Des proportions qui sont bien différentes de celles de l’attentat de Charlie Hebdo où l’on comptait une majorité de patients déclarés morts sur place, et plus de 100 impliqués. La raison en est simple : la fusillade s’est déplacée dans la capitale, impliquant un nombre croissant de témoins qui ont été reçus dans le PMA, sous surveillance policière constante. Le risque terroriste était en effet toujours présent : outre les tireurs toujours en liberté, il n’était pas exclu que des terroristes fassent partie des témoins. De plus, une attaque dirigée contre les secours en cours d’intervention restait envisageable. C’est la raison pour laquelle une collaboration constante entre SAMU, BSPP, DOPC (direction de l’ordre public et de la circulation) et direction de la sécurité de proximité de l’agglomération parisienne (DSPAP).
« Quand nous sommes arrivés sur les lieux, la zone n’était pas encore sécurisée, se souvient le Dr Carly, nous étions habillés en blanc avec des bandes réfléchissantes. Nous étions des cibles parfaites. C’est un point que nous pourrions nous améliorer en acquérant des notions extrêmement simples de sécurité auprès des médecins militaires. »
Des pistes d’amélioration pour l’avenir
D’autres voies d’améliorations peuvent également être explorées comme celle de la thoracotomie préhospitalière de réanimation. Dans un article paru en 2011 dans la revue « Injury » sur l’intérêt de la thoracotomie préhospitalière dans un contexte militaire, les auteurs concluaient que cette opération était probablement trop complexe pour être réalisée dans des conditions aussi difficiles. Mais qu’en est-il dans un environnement plus « contrôlé » ? Des expériences menées au Royaume-Uni montrent que l’on atteint jusqu’à 10 % de survie si l’on pratique une thoracotomie préhospitalière, sur une série de 39 patients admis aux urgences. « Il s’agissait principalement de plaies causées par des armes blanches, précise le Dr Pierre Carly, c’est une voie qu’il faudra explorer. »

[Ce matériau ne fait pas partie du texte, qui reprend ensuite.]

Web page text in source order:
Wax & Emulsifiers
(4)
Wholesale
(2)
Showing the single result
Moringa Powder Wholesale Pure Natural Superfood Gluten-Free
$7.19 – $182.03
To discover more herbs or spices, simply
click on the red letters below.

Une question hante également les services d’urgences : que se passerait-il si une telle séquence d’événements (attentat de Charlie Hebdo suivie des prises d’otage de l’Hyper Cacher de la porte de Vincenne et de Dammartin-en-Goële) se déroulait ailleurs qu’en Île de France ? « Si une fusillade comme celle de Nanterre s’était produite dans la région des Pays de Loire l’ensemble des moyens de 4 des 5 départements des pays de la Loire aurait été engagé », explique le Dr Templier.

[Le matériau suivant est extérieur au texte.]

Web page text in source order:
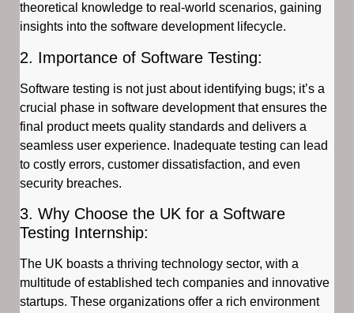
theoretical knowledge to real-world scenarios, gaining
insights into the software development lifecycle.
2. Importance of Software Testing:
Software testing is not just about identifying bugs; it’s a
crucial phase in software development that ensures the
final product meets quality standards and delivers a
seamless user experience. Inadequate testing can lead
to costly errors, customer dissatisfaction, and even
security breaches.
3. Why Choose the UK for a Software
Testing Internship:
The UK boasts a thriving technology sector, with a
multitude of established tech companies and innovative
startups. These organizations offer a rich environment
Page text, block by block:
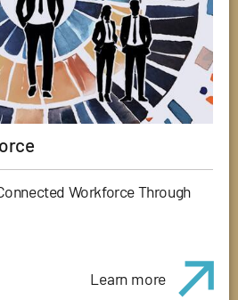
Workforce Through
Learn more
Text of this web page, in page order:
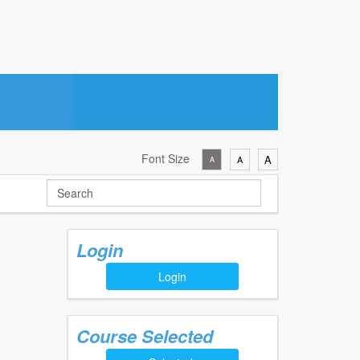
Font Size A A A
Login
Login
Course Selected
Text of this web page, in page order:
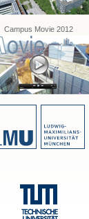
Campus Movie 2012
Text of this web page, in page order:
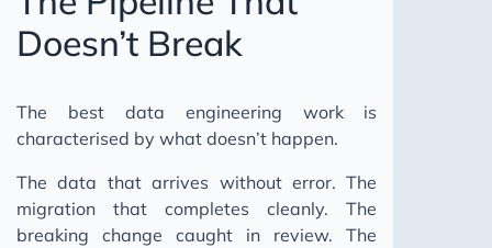
Doesn’t Break
The best data engineering work is
characterised by what doesn’t happen.
The data that arrives without error. The
migration that completes cleanly. The
breaking change caught in review. The
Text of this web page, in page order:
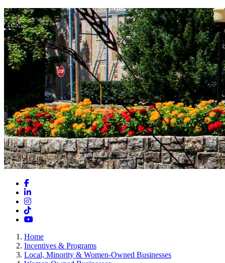
Facebook
LinkedIn
Instagram
TikTok
YouTube
Home
Incentives & Programs
Local, Minority & Women-Owned Businesses

Les attentats de janvier préfigurent ceux qui pourraient toucher la France dans les années à venir, avec peut-être une ampleur bien supérieure. « Il s’agissait d’une petite fusillade, comparée à celles de Bombay (173 morts et 312 blessés en 2008 N.D.L.R) ou de Nairobi (213 morts et plusieurs milliers de blessés en 1993), commente le Pr Carly, nous devons élargir nos capacités de damage control, pour répondre à des attaques multisites qui combinent fusillade et attentats à la bombe ».